Grading on a Curve

Famously, Peggy Noonan — and most of the rest of the right-wing commentariat — was disappointed with President Bush’s performance on Meet the Press Sunday.


But what about the rest of the nation? Read:

President Bush, fresh off an hourlong interview with NBC’s Meet the Press, finds his political fortunes rebounding in a USA Today-CNN-Gallup Poll taken over the weekend.

Most of the poll was conducted before his TV appearance Sunday. But the survey still had Bush’s job approval climbing back from his all-time low of 49 percent one week ago to 52 percent now.

And if the election were held today, Bush and Sen. John Kerry of Massachusetts would be in a statistical tossup among likely voters. The poll had Bush at 49 percent and Kerry at 48 percent, which is within the poll’s margin of error of plus or minus 4 percentage points.

One week ago, Kerry led Bush 53 to 46 percent, suggesting that the 2004 race is still volatile.

First off, just pretend you didn’t read the last two grafs. General election polling conducted before late summer or early fall is notoriously unreliable. (So why’d I include it? So I could sound smart by telling you to ignore what I just told you to read. Well, that’s what the pros do, and they sound smart — right?)


I saw the usual clips of Bush & Russert, and Bush came off OK. He “sounded” better in print, as he usually does in these things.
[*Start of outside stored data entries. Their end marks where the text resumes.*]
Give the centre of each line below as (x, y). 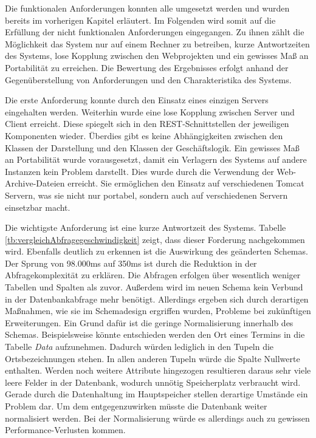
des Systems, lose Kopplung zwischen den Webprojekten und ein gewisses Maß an (157, 56)
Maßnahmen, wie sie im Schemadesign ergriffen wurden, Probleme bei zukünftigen (158, 311)
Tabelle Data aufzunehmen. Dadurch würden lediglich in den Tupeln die (139, 347)
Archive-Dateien (35, 183)
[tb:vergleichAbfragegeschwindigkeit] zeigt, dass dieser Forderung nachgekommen (155, 239)
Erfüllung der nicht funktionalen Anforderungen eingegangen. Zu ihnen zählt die (155, 32)
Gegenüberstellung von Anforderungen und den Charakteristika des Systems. (148, 79)
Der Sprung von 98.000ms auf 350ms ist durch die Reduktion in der (131, 263)
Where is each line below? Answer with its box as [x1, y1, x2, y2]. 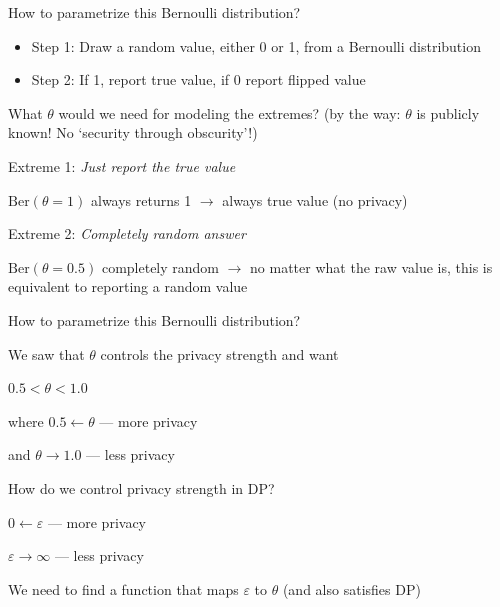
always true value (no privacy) [222, 189, 408, 210]
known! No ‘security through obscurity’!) [8, 122, 258, 143]
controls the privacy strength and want [100, 343, 339, 364]
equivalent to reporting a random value [8, 276, 248, 297]
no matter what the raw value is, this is [250, 256, 493, 277]
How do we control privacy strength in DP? [8, 477, 275, 498]
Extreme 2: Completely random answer [8, 223, 246, 244]
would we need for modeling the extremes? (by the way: [58, 102, 401, 123]
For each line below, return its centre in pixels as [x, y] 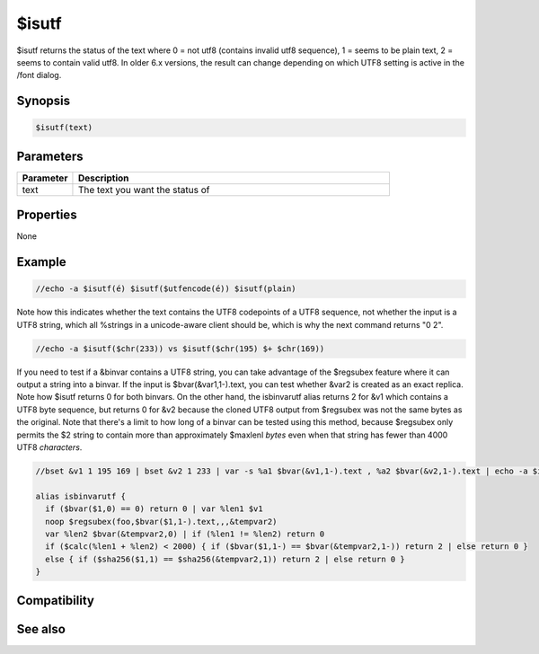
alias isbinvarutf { [80, 496]
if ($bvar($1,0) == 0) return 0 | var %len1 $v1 [155, 509]
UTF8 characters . [49, 447]
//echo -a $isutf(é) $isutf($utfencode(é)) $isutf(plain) [166, 289]
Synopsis [44, 101]
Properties [47, 215]
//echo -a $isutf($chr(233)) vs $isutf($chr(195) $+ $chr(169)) [180, 349]
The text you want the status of [144, 190]
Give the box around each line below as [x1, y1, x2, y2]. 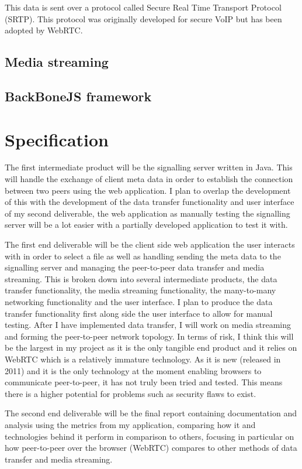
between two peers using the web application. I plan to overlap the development [5, 184, 291, 196]
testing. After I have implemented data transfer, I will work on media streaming [5, 319, 291, 331]
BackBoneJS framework [5, 87, 152, 105]
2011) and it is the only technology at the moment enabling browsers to [5, 364, 262, 376]
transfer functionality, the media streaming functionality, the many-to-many [5, 284, 276, 296]
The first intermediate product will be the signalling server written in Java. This [5, 161, 293, 173]
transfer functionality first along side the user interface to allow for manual [5, 307, 273, 319]
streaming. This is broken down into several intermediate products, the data [5, 272, 277, 285]
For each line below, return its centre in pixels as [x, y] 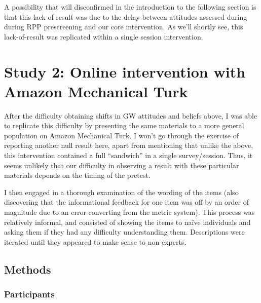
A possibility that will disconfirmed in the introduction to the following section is [130, 7]
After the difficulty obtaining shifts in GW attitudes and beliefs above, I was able [131, 115]
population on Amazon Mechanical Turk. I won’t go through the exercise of [121, 135]
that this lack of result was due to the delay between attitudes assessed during [126, 16]
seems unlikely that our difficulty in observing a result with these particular [122, 165]
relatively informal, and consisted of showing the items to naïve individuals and [127, 222]
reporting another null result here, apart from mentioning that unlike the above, [129, 145]
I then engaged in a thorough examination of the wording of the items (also [121, 192]
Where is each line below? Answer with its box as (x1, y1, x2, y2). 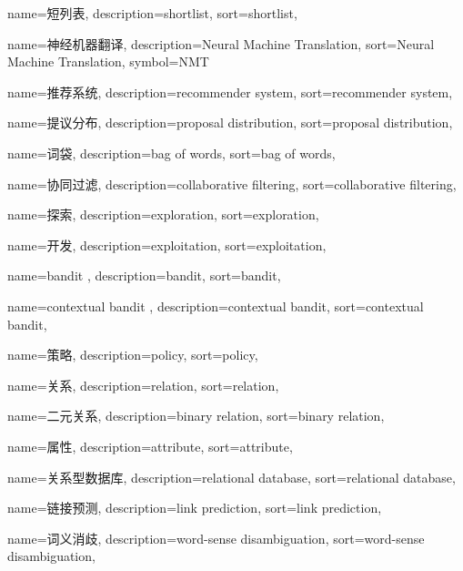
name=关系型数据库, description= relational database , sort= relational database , (7, 467, 456, 486)
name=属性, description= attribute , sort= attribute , (7, 436, 293, 455)
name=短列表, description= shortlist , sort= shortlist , (7, 4, 297, 22)
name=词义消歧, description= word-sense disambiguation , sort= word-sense (7, 528, 425, 547)
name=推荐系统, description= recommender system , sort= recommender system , (7, 82, 453, 101)
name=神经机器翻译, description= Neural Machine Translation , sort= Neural (7, 34, 435, 53)
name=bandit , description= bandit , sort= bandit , (7, 266, 281, 285)
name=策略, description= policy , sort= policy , (7, 345, 258, 364)
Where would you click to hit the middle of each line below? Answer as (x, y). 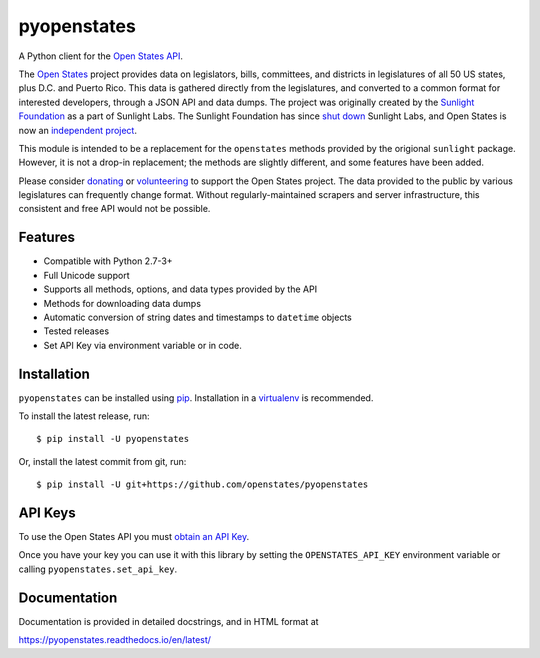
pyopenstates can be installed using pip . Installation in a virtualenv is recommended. (196, 397)
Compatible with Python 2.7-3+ (108, 261)
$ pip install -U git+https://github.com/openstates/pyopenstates (202, 484)
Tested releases (76, 331)
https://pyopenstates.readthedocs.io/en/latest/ (115, 640)
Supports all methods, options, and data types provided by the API (180, 289)
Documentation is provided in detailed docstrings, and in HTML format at (168, 621)
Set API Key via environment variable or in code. (142, 345)
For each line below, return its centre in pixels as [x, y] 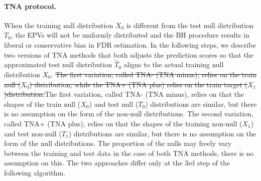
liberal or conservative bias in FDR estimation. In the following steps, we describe [130, 44]
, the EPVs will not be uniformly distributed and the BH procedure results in [130, 35]
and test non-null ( [33, 133]
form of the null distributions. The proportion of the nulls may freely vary [118, 143]
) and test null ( [114, 104]
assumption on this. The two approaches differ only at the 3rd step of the [117, 163]
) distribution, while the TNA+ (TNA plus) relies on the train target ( [138, 84]
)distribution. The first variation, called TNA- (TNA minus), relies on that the [124, 94]
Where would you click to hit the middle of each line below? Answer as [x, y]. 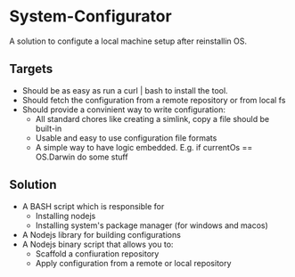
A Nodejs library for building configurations [101, 234]
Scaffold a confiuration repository [97, 253]
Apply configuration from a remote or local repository [133, 263]
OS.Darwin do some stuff [82, 157]
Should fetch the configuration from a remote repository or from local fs [154, 100]
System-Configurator [90, 16]
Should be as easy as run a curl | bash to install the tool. [125, 90]
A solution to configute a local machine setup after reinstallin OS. [128, 41]
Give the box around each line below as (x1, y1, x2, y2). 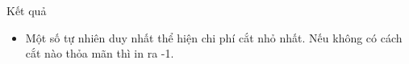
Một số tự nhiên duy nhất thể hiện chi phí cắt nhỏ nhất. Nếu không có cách (25, 29, 403, 46)
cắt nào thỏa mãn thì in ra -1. (25, 45, 174, 62)
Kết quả (6, 2, 47, 18)
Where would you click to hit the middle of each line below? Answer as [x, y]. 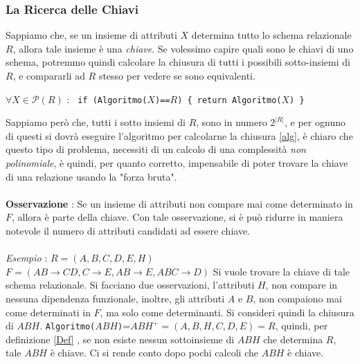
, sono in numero [232, 122]
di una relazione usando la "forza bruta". [91, 176]
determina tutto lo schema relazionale [271, 35]
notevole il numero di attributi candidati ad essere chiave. [128, 230]
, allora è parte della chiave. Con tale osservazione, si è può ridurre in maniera [178, 217]
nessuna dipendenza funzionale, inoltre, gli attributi [115, 298]
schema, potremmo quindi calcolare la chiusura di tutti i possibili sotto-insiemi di [178, 62]
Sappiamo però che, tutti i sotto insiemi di [96, 122]
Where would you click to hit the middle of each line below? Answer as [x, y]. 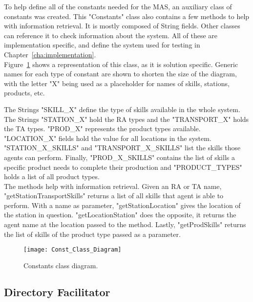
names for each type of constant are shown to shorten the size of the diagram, [120, 74]
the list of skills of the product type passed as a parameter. [92, 234]
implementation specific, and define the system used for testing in [102, 45]
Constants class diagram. [61, 265]
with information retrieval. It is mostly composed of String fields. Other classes [122, 26]
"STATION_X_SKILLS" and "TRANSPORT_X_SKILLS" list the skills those [122, 148]
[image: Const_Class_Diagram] [73, 250]
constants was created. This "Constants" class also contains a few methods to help [127, 16]
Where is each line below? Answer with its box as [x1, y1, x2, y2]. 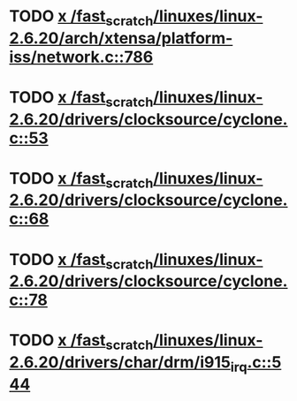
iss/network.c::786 [9, 47, 154, 67]
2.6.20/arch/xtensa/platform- [9, 28, 233, 48]
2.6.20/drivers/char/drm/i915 [9, 352, 232, 372]
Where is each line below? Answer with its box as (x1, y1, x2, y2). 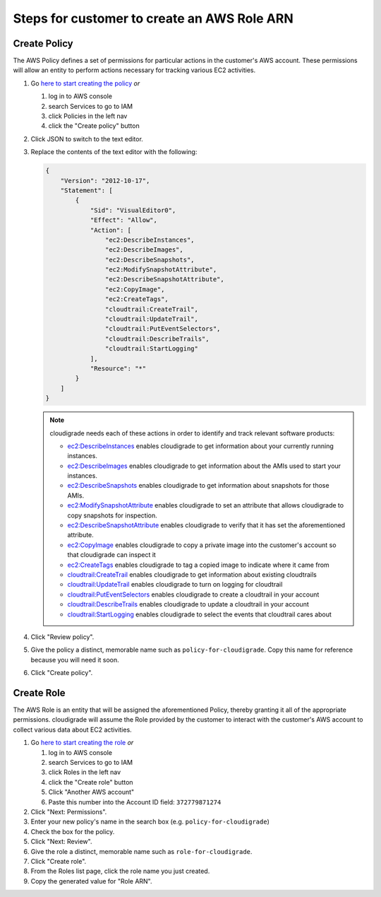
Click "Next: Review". (30, 838, 92, 846)
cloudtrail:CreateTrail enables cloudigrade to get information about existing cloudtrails (67, 570, 317, 579)
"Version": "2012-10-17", (60, 177, 150, 184)
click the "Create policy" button (48, 122, 140, 130)
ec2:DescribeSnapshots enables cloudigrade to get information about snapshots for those (67, 481, 329, 490)
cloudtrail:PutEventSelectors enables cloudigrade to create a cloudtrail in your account (67, 590, 320, 599)
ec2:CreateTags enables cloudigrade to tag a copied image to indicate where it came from (67, 561, 329, 569)
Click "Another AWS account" (48, 788, 135, 797)
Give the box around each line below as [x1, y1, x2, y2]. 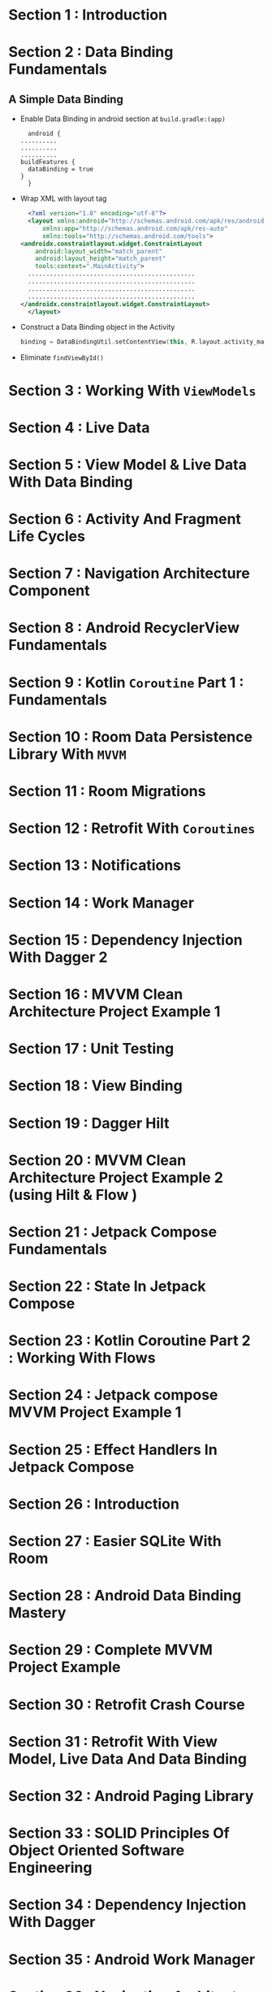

If the polls really have moved in Bush’s direction, it’s probably because, after four years of getting to know the guy, the public is willing to grade him on a pretty gentle curve in these interviews. “If he doesn’t embarrass himself (or us) too badly, then he gets a pass,” seems to be the conventional wisdom.

On that curve, Bush probably earned a solid B, rather than the Gentleman’s B we’d have given to a smoother politician.

Good enough for reelection? We’ll see.